HARNESSING THE IMMUNE SYSTEM
In the early 1970s, American cancer researcher and surgeon Dr. Steve Rosenberg made the observation of two patients who achieved durable spontaneous regression of metastatic stomach cancer and kidney cancer from a transplanted graft kidney when immunosuppressive drugs were withdrawn.
He surmised that the immune system must have controlled the cancers and he embarked on a lifelong mission to find ways to harness the immune system against cancer.
The pioneering work of Dr. Rosenberg and his team at the National Cancer Institute, USA confirmed the importance of T-cells in cancer control.
Proteins on the cancer cell, such as PD-L1, interacting with the PD-1 receptor on the immune T-cell will render the T-cell incapable of recognising the cancer as its target.
The same principle applies to CTLA-4 proteins expressed by cancer cells, which serve as brakes for the immune system by downregulating the immune response. The 2018 Nobel Prize in Physiology/Medicine was awarded to Prof. James Allison and Prof. Tasuku Honjo for discovering CTLA-4 and PD-1 respectively in cancer immunology.
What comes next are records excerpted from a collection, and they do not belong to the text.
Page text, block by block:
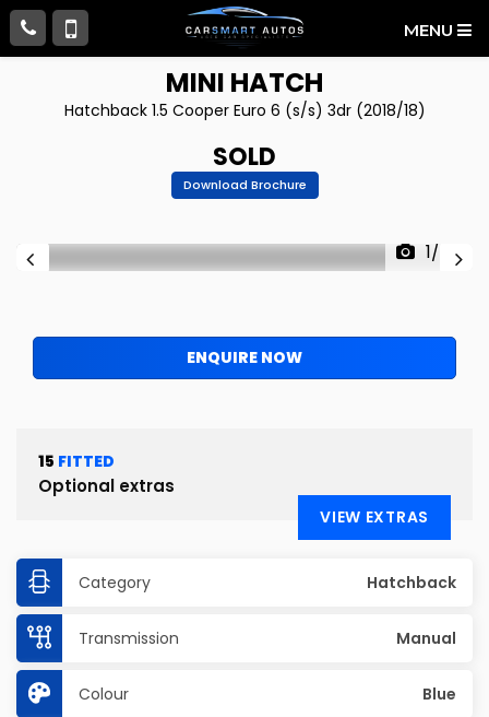
MENU
MINI HATCH
Hatchback 1.5 Cooper Euro 6 (s/s) 3dr (2018/18)
SOLD
Download Brochure
1/56
ENQUIRE NOW
15 FITTED
Optional extras
VIEW EXTRAS
Category Hatchback
Transmission Manual
Colour Blue

Anti-PD1 immunotherapy, such as pembrolizumab and nivolumab (monoclonal antibodies against PD-1); atezolizumab (anti-PD-L1); and ipilimumab (anti-CTLA4), have an entrenched role by awakening the slumbering T-cells to recognise and attack the cancer cells. Immunotherapy has given cancer patients a new lease of life.
BESPOKE TUMOUR-SEEKING T CELLS
Chimeric antigen receptor (CAR-T) T-cells are engineered in the laboratory using T-cells from either the patient’s own blood or a donor’s. The chimeric antigen receptor (CAR) serves dual functions – to enable recognition of the specific tumour cell and to activate the tumour cell kill sequence when a tumour cell is recognised.
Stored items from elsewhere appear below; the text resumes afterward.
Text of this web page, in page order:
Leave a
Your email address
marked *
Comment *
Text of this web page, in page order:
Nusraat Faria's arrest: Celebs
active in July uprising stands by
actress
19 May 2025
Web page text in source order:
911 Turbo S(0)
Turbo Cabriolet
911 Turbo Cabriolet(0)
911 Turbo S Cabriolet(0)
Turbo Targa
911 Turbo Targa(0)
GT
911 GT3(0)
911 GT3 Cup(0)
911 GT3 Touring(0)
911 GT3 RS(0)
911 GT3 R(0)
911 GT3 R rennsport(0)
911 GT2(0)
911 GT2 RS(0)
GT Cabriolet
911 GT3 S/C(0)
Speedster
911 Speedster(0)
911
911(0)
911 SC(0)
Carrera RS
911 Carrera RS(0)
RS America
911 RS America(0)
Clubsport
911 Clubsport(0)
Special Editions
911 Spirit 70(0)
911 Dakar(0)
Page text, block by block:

The T-cells are genetically modified using a new gene editing tool CRISPR/ Cas9 to express the CAR. CAR-T therapy has been used successfully to treat many different types of lymphoma. Its use is being expanded to include other forms of cancer.
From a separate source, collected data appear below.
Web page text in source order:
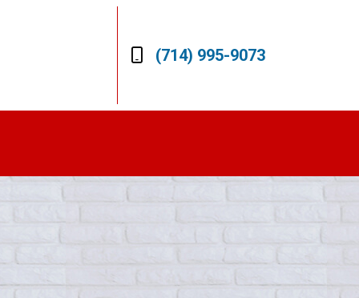
(714) 995-9073
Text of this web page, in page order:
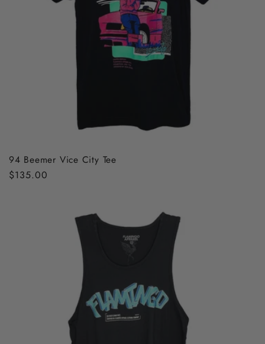
94 Beemer Vice City Tee
Regular
$135.00
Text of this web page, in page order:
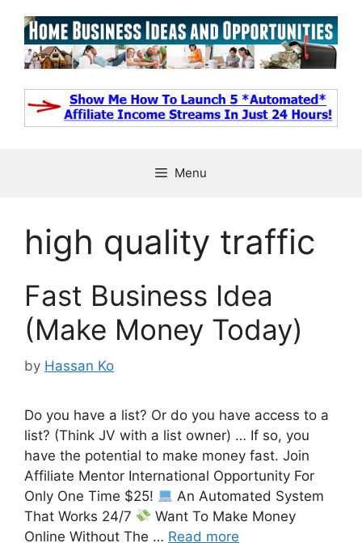
content
Menu
high quality traffic
Fast Business Idea
(Make Money Today)
by Hassan Ko
Do you have a list? Or do you have access to a
list? (Think JV with a list owner) … If so, you
have the potential to make money fast. Join
Affiliate Mentor International Opportunity For
Only One Time $25!
An Automated System
That Works 24/7
Want To Make Money
Online Without The … Read more

OBSTACLES IN ACCESS TO TREATMENT
Ever since the first blockbuster cancer drug, a chemotherapy called paclitaxel used to treat breast cancer, peaked at more than USD$1 billion sales per annum in 2000, the cost of treatment has risen steadily from a few hundred dollars per month for chemotherapy drugs to a few thousand dollars for targeted therapy, such as TKIs.
It can even go up to USD$10,000 per dose of immunotherapy given every 21 days and USD$375,000 for CAR-T therapy. We need to migrate to a different model of drug development and production to improve access to new cancer treatments.
The drug approval process has not kept up with the innovations in cancer treatment. Conducting clinical trials based on current statistical methods of analysis and concepts is an expensive endeavour, which consumes the lion’s share of the research budget of any pharmaceutical and biotechnological company.
These processes need to be modernised. With such rapid progress being made, cancer as a diagnosis will soon be as benign as other chronic medical conditions, such as diabetes or hypertension, in time to come
Apart from using the stage of the cancer to determine who should receive chemotherapy after surgery, there was little else to guide oncologists in the early days. This meant that many had to suffer the side effects of chemotherapy without the assured benefits.